How do I prevent tofu from sticking or falling apart? Press thoroughly, use a grill mat, and don’t flip too early — let a crust form first.
Can these recipes be made on any pellet grill brand? Yes — Traeger, Pit Boss, Camp Chef, Recteq, and others all work beautifully. Adjust times slightly based on your model’s efficiency.
How do I get more smoke flavor on vegetables? Smoke at 225–250°F for the first half of cooking, and consider adding a smoke tube filled with pellets for extra smoke.
Are there gluten-free and oil-free options? Most recipes are easily adaptable. Use tamari instead of soy sauce and skip oil by using aquafaba or vegetable broth for basting.
What’s the best way to clean the grill after plant-based cooking? Brush grates while still warm. Since there’s no animal fat, cleanup is generally quicker.
Can I cook these recipes in cold weather? Yes — pellet grills maintain temperature well, but allow extra preheat time and monitor pellet consumption.
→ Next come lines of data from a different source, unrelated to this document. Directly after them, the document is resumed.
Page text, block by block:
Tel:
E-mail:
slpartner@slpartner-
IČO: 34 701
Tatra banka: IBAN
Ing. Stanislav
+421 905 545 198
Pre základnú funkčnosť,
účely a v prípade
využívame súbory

Final Thoughts & Next Steps
Pellet grill recipes open up an exciting world of smoky, flavorful cooking for anyone following a plant diet. These 15 recipes prove you don’t have to sacrifice taste or texture when grilling vegan or plant-based meals. From backyard barbecues to weeknight dinners, your Traeger, Pit Boss, or Camp Chef can become your favorite tool for creating satisfying, healthy dishes that everyone loves.
Start with one or two recipes this weekend — I recommend the Maple-Smoked Tempeh Ribs or the Smoky Jackfruit Pulled “Pork” as crowd-pleasers. Take notes on pellet types and temperatures that work best for your specific grill, and soon you’ll be confidently creating your own variations.
If you try any of these recipes, I’d love to hear how they turned out — feel free to share photos or your favorite tweaks in the comments. For more plant-based grilling inspiration, explore my guides on homemade BBQ sauces, pellet grill maintenance for vegan cooks, and easy side dishes.
Fire up that grill, embrace the smoke, and enjoy the delicious freedom that comes with mastering plant-based pellet grill recipes.